HBase storage engine
Contents
Data mapping from HBase to SQL
Hbase data model and operations
1.1 HBase data model
- An HBase table consists of rows, which are identified by row key.
- Each row has an arbitrary (potentially, very large) number of columns.
- Columns are split into column groups, column groups define how the columns are stored (not reading some column groups is an optimization).
- Each (row, column) combination can have multiple versions of the data, identified by timestamp.
1.2 Hbase read operations
HBase API defines two ways to read data:
- Point lookup: get record for a given row_key.
- Point scan: read all records in [startRow, stopRow) range.
Both kinds of scans allow to specify:
- A column family we're interested in
- A particular column we're interested in
The default behavior for versioned columns is to return only the most recent version. HBase API also allows to ask for
- versions of columns that were valid at some specific timestamp value;
- all versions that were valid within a specifed [minStamp, maxStamp) interval.
- N most recent versions We'll refer to the above as [VersionedDataConds].
One can see two ways to map HBase tables to SQL tables:
2. Per-row mapping
Let each row in HBase table be mapped into a row from SQL point of view:
SELECT * FROM hbase_table; row-id column1 column2 column3 column4 ... ------ ------- ------- ------- ------- row1 data1 data2 row2 data3 row3 data4 data5
The problem is that the set of columns in a HBase table is not fixed and is potentially is very large. The solution is to put all columns into one blob column and use Dynamic Columns (http://kb.askmonty.org/en/dynamic-columns) functions to pack/extract values of individual columns:
row-id dyn_columns ------ ------------------------------ row1 {column1=data1,column2=data2} row2 {column3=data3} row3 {column1=data4,column4=data5}
2.2 Mapping definition
Table DDL could look like this:
CREATE TABLE hbase_tbl_rows ( row_id BINARY(MAX_HBASE_ROWID_LEN), columns BLOB, PRIMARY KEY (row_id) ) ENGINE=hbase_row;
(TODO: Does Hbase have MAX_HBASE_ROWID_LEN limit? What is it?)
The `columns` blob will hold values (and names) for all columns.
Access to name/value of individual columns is to be done with dynamic column functions (see http://kb.askmonty.org/en/dynamic-columns).

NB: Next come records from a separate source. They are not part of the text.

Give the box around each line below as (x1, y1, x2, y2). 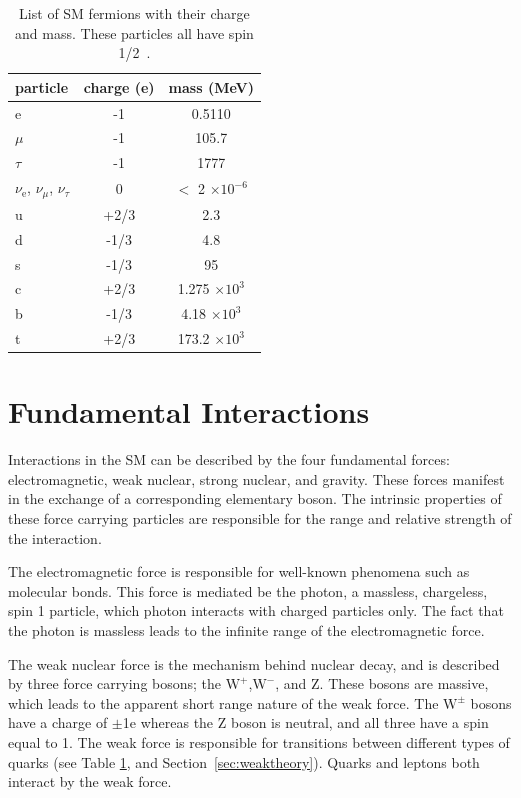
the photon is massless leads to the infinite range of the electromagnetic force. (8, 620, 485, 641)
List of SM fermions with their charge (19, 3, 250, 23)
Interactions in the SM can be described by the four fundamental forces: (8, 449, 450, 470)
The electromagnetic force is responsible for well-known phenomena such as (8, 561, 470, 582)
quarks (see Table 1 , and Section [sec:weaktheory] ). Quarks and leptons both (8, 751, 480, 772)
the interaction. (8, 527, 102, 548)
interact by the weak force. (8, 771, 172, 792)
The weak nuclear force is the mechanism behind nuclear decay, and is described (8, 653, 500, 674)
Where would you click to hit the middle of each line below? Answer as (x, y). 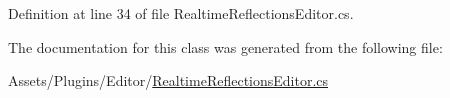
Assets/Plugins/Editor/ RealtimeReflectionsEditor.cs (168, 80)
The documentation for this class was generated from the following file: (225, 46)
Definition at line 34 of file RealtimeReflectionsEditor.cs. (181, 13)
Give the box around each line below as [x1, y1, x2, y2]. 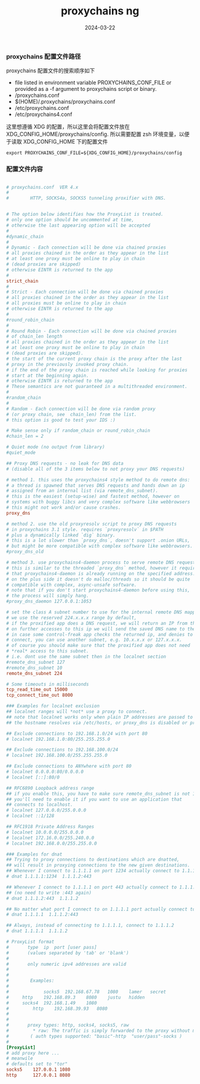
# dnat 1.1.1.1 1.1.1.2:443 [6, 912, 79, 918]
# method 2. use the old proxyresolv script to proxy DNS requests [6, 521, 177, 527]
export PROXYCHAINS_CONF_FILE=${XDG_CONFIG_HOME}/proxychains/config [6, 150, 183, 156]
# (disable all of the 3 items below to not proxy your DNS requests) [6, 466, 185, 472]
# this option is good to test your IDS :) [6, 417, 116, 423]
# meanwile [6, 1055, 33, 1062]
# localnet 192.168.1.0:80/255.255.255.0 [6, 736, 111, 742]
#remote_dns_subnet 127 [6, 659, 65, 665]
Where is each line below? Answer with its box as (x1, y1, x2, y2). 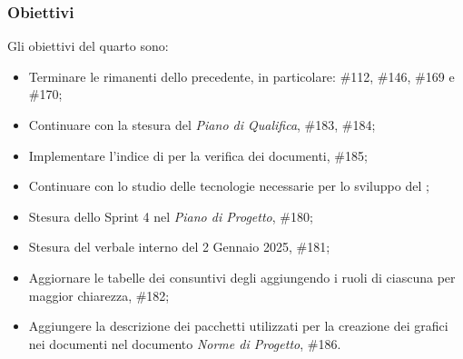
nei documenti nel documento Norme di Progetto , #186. (28, 334, 341, 353)
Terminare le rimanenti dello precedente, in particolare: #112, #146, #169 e (28, 66, 455, 85)
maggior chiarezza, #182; (28, 285, 170, 304)
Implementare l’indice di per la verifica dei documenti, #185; (28, 145, 368, 165)
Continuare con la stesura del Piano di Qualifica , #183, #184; (28, 115, 376, 134)
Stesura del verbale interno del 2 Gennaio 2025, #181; (28, 237, 330, 256)
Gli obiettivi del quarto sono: (7, 36, 169, 55)
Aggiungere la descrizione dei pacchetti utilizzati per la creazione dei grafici (28, 316, 448, 335)
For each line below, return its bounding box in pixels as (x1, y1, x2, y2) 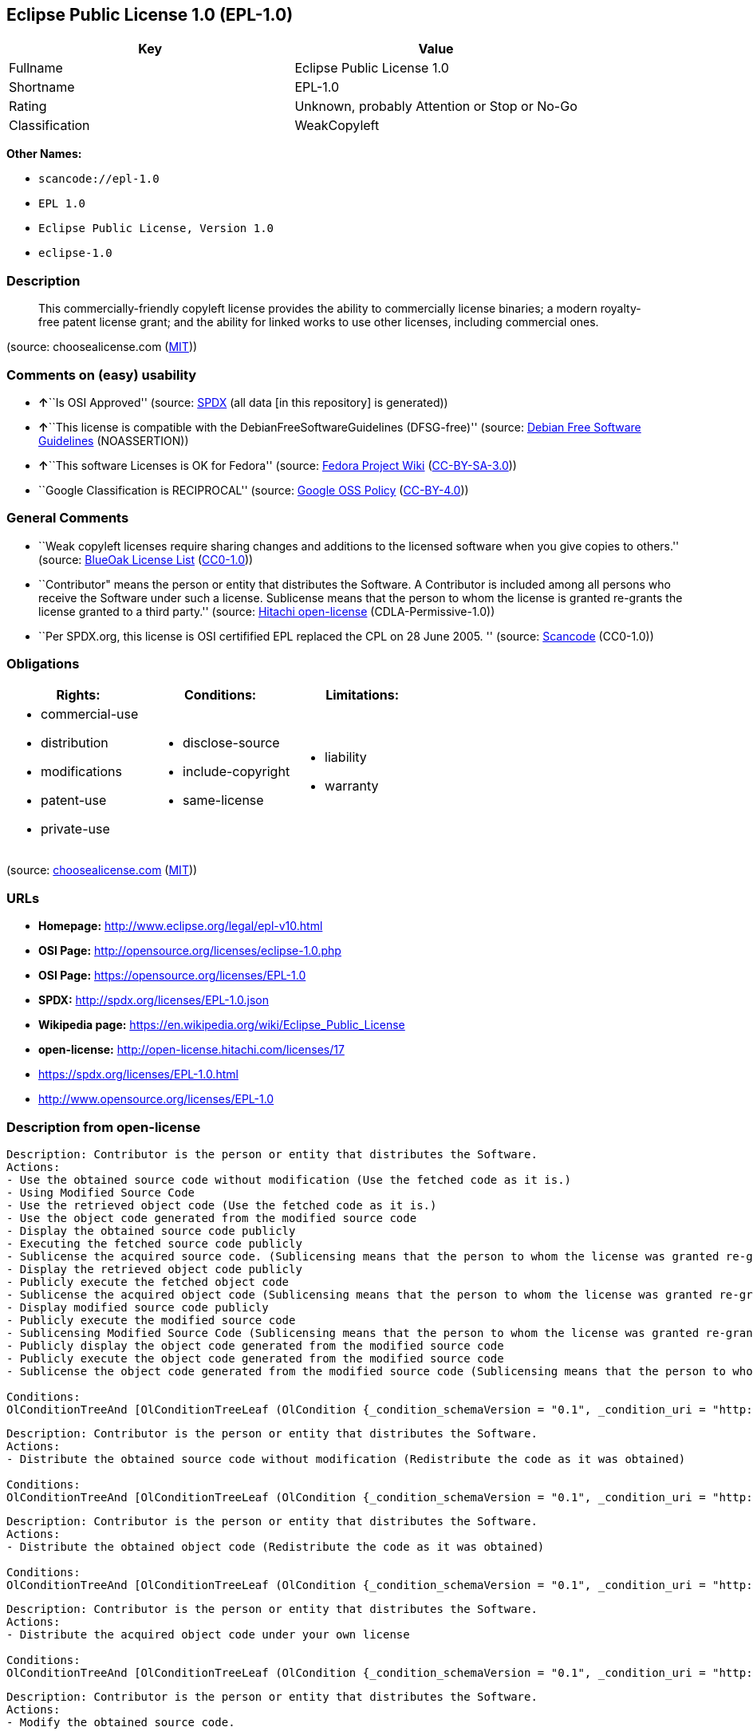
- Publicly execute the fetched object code (6, 1275, 290, 1288)
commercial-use (41, 706, 139, 723)
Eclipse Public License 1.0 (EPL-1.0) (6, 5, 294, 25)
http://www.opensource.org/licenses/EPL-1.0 (38, 1092, 274, 1106)
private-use (41, 821, 110, 838)
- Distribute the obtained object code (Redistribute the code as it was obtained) (6, 1540, 545, 1553)
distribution (41, 735, 108, 751)
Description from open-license (6, 1118, 201, 1135)
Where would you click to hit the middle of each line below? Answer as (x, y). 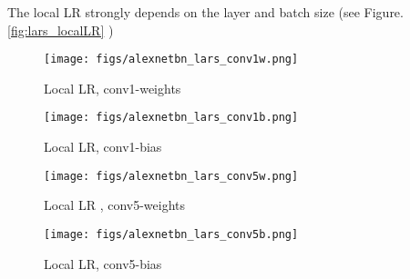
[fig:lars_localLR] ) (61, 30)
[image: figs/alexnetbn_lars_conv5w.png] (171, 176)
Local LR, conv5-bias (103, 263)
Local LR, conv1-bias (103, 147)
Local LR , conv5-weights (115, 205)
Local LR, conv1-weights (113, 88)
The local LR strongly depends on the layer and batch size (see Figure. (205, 12)
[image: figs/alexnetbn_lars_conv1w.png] (171, 60)
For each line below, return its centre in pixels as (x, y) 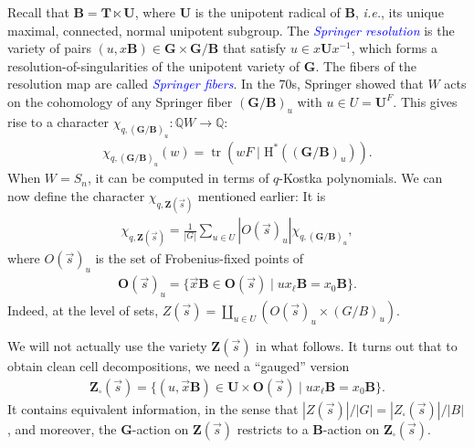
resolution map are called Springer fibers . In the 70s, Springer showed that (216, 84)
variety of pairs (49, 48)
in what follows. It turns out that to (357, 346)
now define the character (76, 196)
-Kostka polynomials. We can (361, 178)
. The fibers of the (366, 65)
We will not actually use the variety (107, 346)
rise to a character (58, 121)
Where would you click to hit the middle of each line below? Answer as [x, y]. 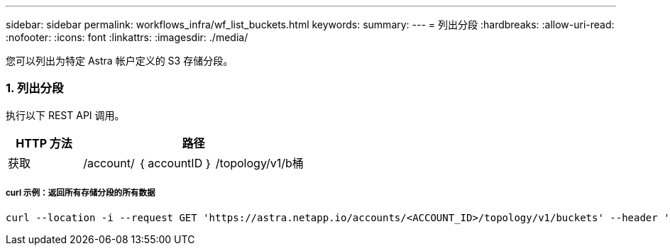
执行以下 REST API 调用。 [65, 115]
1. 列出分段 [35, 88]
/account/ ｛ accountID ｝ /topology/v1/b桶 [193, 163]
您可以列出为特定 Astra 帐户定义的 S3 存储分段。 [120, 61]
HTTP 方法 [44, 143]
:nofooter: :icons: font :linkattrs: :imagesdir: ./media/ [127, 37]
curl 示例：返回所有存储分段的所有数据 [81, 193]

Functions for reading data:
COLUMN_GET(dynamic_column, column_nr as type) COLUMN_EXISTS(dynamic_column, column_nr); COLUMN_LIST(dynamic_column);
Functions for data modification:
COLUMN_ADD(dynamic_column, column_nr, value [as type], ...) COLUMN_DELETE(dynamic_column, column_nr, column_nr, ...);
2.2.1 Problems to be solved
Dynamic column functions cannot be used as-is:
- Currently, Dynamic Columns functions use integer numbers to identify columns (see 'column_nr' in parameters above). HBase identifies columns by names, and there is no way to get a full list of used column names.
- There is no way to request "all columns from within a certain column family", while that is allowed by the HBase API.
- There is no apparent way to access versioned data (see [VersionedDataConds] above). One possible solution is to have global/session @@hbase_timestamp variables, which will affect all queries.
2.3 Queries in per-row mapping
- Point-select: SELECT COLUMN_GET(hbase_tbl.columns, 'column_name' AS INTEGER) FROM hbase_tbl WHERE row_id='hbase_row_id';
- Range select:
- (the example uses BETWEEN but we will support arbitrary predicates) SELECT COLUMN_GET(hbase_tbl.columns, 'column_name' AS INTEGER) FROM hbase_tbl WHERE row_id BETWEEN 'hbase_row_id1' AND 'hbase_row_id2';
- Update a column UPDATE hbase_tbl SET columns=COLUMN_ADD(columns, 'column_name', 'value');
- Add a column UPDATE hbase_tbl SET columns=COLUMN_ADD(columns, 'column_name', 'value');
- Insert a row with a column INSERT INTO hbase_tbl (row_id, columns) VALUES ('hbase_row_id', COLUMN_CREATE('column_name', 'column-value'));
Q: It's not clear how to access versioned data? Can we go without versioned data for the first milestone? (and then, use global @@hbase_timestamp for the second milestone?)
Q: It's not clear how to select "all columns from column family X".